• [What to produce]:
Look below. Copy each line that has "Forbes" in it.

[Stored data entries]

:::::

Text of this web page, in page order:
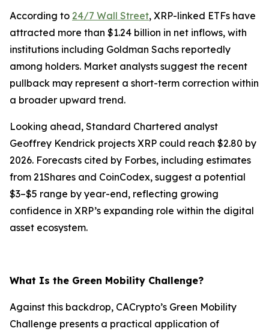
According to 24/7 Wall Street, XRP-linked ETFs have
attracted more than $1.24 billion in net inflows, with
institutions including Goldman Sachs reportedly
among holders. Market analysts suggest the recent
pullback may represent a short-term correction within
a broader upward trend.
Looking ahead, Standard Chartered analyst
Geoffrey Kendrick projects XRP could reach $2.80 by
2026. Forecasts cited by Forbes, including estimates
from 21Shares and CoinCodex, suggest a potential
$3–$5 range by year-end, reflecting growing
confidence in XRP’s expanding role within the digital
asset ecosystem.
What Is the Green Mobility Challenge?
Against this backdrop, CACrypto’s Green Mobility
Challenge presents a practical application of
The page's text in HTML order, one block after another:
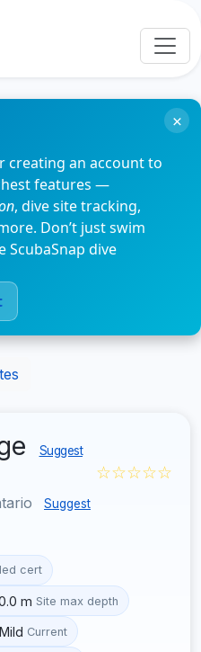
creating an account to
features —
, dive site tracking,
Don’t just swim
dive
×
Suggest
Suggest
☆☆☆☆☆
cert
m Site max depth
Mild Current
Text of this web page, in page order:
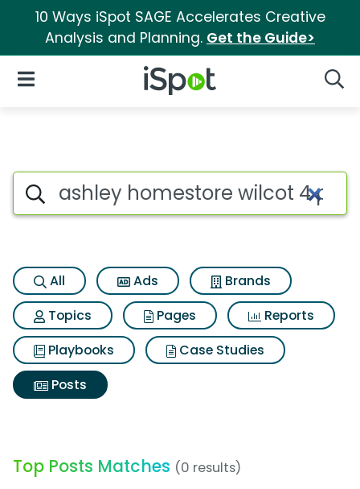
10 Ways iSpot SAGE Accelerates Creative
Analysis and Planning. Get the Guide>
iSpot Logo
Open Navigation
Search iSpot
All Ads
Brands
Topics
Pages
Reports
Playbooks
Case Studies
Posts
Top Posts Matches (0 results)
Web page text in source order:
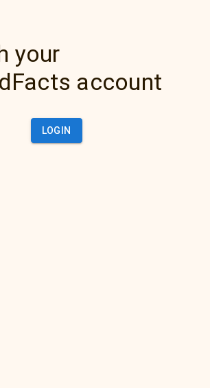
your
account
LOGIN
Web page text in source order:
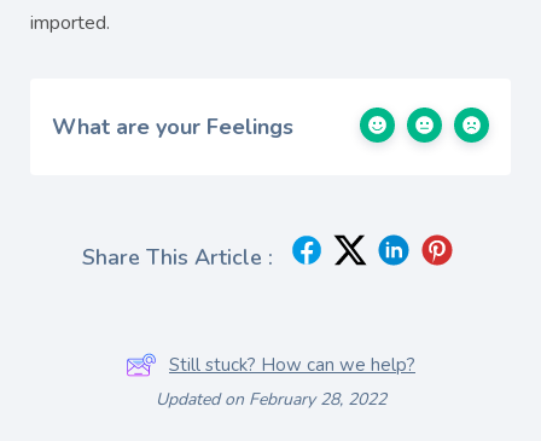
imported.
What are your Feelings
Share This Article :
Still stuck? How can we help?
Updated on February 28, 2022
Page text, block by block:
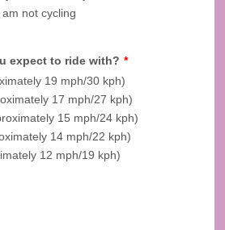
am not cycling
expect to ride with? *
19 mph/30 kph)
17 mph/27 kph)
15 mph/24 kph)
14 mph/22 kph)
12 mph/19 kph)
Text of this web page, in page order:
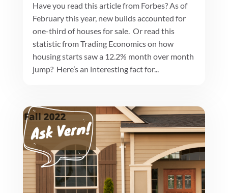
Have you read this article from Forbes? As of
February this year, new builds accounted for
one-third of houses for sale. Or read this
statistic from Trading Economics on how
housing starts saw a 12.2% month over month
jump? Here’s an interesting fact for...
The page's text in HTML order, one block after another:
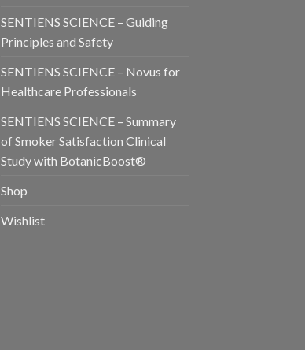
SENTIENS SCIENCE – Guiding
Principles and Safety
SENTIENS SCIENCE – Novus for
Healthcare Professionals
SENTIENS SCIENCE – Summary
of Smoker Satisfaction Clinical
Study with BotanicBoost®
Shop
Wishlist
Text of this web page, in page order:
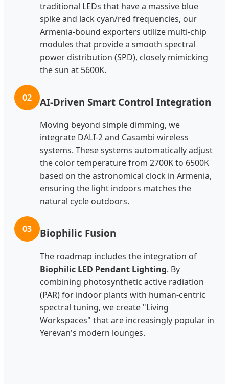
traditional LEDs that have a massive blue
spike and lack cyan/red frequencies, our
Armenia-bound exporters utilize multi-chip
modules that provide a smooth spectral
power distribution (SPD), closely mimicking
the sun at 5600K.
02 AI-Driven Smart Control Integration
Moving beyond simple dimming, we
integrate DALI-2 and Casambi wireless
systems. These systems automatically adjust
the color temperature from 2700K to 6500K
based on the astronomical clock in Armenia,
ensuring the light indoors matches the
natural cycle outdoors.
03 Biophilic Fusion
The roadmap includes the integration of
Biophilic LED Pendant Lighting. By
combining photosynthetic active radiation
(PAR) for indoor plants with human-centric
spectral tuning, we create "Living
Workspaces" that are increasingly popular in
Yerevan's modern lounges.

:::::

• [Output of the task]:
2026. Forecasts cited by Forbes, including estimates
Have you read this article from Forbes? As of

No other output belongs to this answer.